Teachers of foreign nationality also participated in the meeting and complained about the discrimination to officials from the Ministry of Internal Affairs and Communications, the Ministry of Education, Culture, Sports, Science and Technology, and the Ministry of Foreign Affairs.
While the nationality clause was abolished in 1991 for the hiring of foreign nationals as teachers at public schools, many remain only as “full-time lecturers,” who are not allowed to hold senior positions. Moreover, many local governments also do not permit foreign nationals to take employment exams, and even in municipalities where they can be hired as civil servants, they are only allowed to work in certain fields. The U.N. Committee on the Elimination of Racial Discrimination issued a correction advisory to the Japanese government in 2018 in response to this situation.

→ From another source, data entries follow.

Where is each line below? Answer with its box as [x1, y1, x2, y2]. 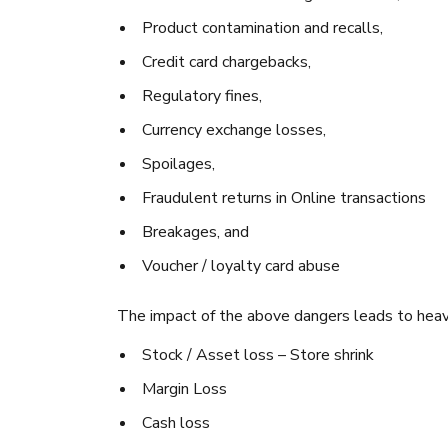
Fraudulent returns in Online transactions [142, 187, 426, 209]
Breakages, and [142, 221, 249, 243]
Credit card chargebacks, [142, 51, 311, 73]
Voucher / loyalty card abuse [142, 255, 340, 277]
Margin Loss [142, 378, 227, 400]
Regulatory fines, [142, 85, 262, 107]
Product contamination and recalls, [142, 17, 383, 39]
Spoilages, [142, 153, 215, 175]
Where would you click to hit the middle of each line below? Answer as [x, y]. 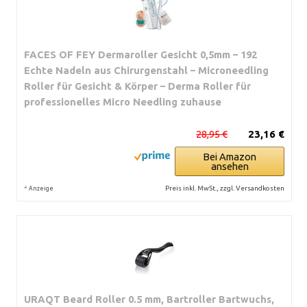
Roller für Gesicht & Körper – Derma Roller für [137, 86]
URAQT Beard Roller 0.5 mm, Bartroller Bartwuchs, [149, 299]
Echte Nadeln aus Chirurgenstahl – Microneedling [146, 70]
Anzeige [41, 188]
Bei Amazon [230, 156]
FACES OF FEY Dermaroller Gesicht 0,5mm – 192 [140, 54]
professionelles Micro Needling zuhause [123, 101]
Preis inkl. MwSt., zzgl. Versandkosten [225, 188]
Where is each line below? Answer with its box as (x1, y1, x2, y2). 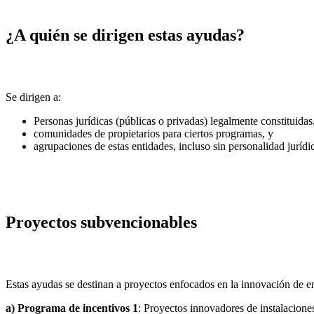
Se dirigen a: (6, 90, 61, 103)
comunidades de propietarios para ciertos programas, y (34, 127, 273, 139)
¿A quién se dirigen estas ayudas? (6, 25, 245, 44)
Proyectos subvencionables (6, 212, 197, 231)
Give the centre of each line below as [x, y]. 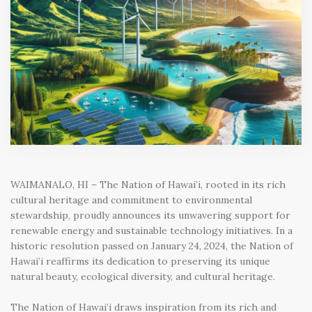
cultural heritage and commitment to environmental [131, 200]
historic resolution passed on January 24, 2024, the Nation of [152, 245]
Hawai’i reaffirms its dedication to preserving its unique [140, 261]
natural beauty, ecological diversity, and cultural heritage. [143, 276]
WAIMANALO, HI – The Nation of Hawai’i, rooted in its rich [148, 184]
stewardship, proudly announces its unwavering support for [150, 215]
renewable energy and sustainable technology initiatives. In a [151, 230]
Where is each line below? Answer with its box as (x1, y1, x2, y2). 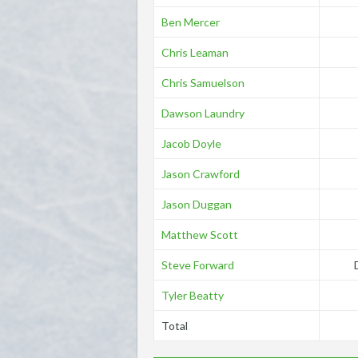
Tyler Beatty (161, 288, 224, 302)
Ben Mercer (161, 15, 220, 29)
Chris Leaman (161, 46, 229, 59)
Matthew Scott (161, 228, 238, 241)
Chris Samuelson (161, 76, 245, 89)
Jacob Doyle (161, 137, 221, 150)
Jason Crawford (161, 167, 240, 181)
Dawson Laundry (161, 106, 245, 120)
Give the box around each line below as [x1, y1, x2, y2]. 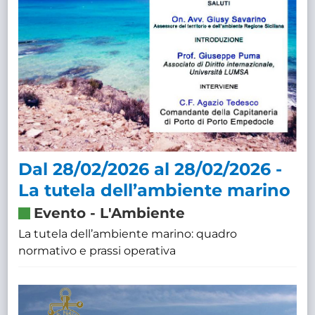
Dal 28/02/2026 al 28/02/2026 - [18, 158, 283, 179]
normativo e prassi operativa [18, 243, 176, 257]
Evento [34, 204, 86, 221]
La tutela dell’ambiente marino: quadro [18, 226, 238, 240]
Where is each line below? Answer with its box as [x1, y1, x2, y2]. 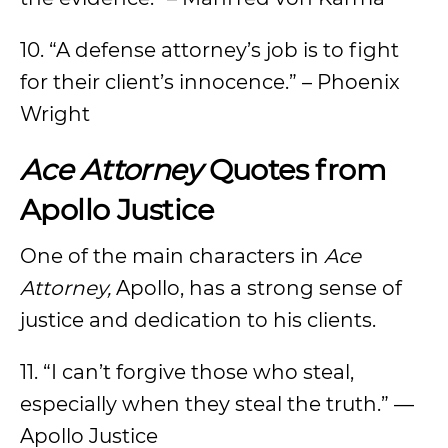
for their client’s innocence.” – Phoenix [20, 70, 400, 94]
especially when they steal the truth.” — [20, 392, 414, 416]
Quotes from [201, 152, 387, 187]
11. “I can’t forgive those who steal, [20, 360, 354, 384]
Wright [20, 102, 90, 126]
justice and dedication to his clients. [20, 308, 376, 332]
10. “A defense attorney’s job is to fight [20, 38, 399, 62]
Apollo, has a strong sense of [111, 276, 402, 300]
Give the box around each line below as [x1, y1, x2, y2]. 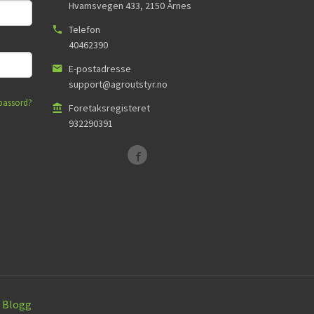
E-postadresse [69, 62, 131, 75]
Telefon [69, 23, 100, 36]
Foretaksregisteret [69, 101, 150, 114]
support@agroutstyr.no [69, 77, 168, 90]
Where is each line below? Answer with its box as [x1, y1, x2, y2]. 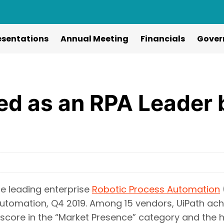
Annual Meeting [60, 33, 128, 44]
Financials [140, 33, 185, 44]
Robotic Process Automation [92, 183, 220, 195]
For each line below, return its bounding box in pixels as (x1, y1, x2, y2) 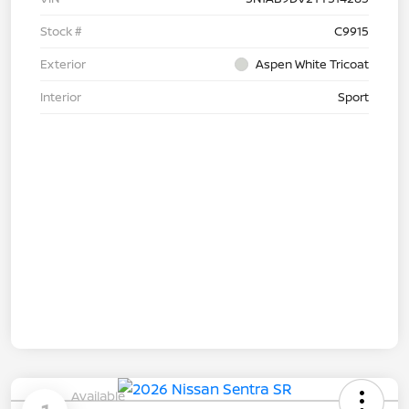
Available (71, 386, 125, 404)
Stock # (40, 22, 82, 39)
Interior (40, 88, 81, 105)
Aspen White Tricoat (256, 55, 369, 72)
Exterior (40, 55, 86, 72)
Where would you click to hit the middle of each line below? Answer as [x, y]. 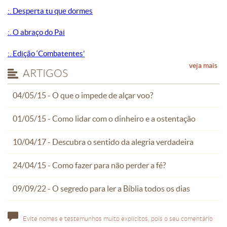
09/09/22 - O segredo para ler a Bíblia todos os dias [101, 188]
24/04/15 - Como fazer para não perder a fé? [89, 165]
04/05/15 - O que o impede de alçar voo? [83, 95]
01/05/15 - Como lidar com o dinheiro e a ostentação [104, 118]
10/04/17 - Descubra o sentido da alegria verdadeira [103, 142]
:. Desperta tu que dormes [50, 11]
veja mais [203, 65]
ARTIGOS [45, 73]
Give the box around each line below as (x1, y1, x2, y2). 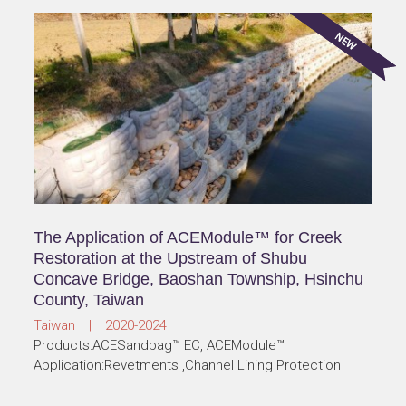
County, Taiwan (34, 291, 145, 310)
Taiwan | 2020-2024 (34, 317, 168, 334)
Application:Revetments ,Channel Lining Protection (34, 357, 342, 374)
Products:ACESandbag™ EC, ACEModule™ (34, 337, 285, 354)
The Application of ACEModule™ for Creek (34, 228, 343, 247)
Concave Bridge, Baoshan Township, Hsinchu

One 54-year-old woman of foreign nationality works as a full-time lecturer and a homeroom teacher at a part-time high school in Yokohama run by the municipal government. She revealed to the Mainichi Shimbun that though managerial staff had asked her if she wanted to be involved in teaching students with special needs, she rejected the offer, saying, “I really want to do it, but the nationality clause issue makes it impossible for me to take a leadership role and stay motivated. It would also affect my students.”
She complained to government officials, saying, “I’m systematically discriminated against, and I’m constantly wondering what to do.” A representative from the education ministry responded, “Appointment and treatment are handled appropriately under the authority and responsibility of education boards.”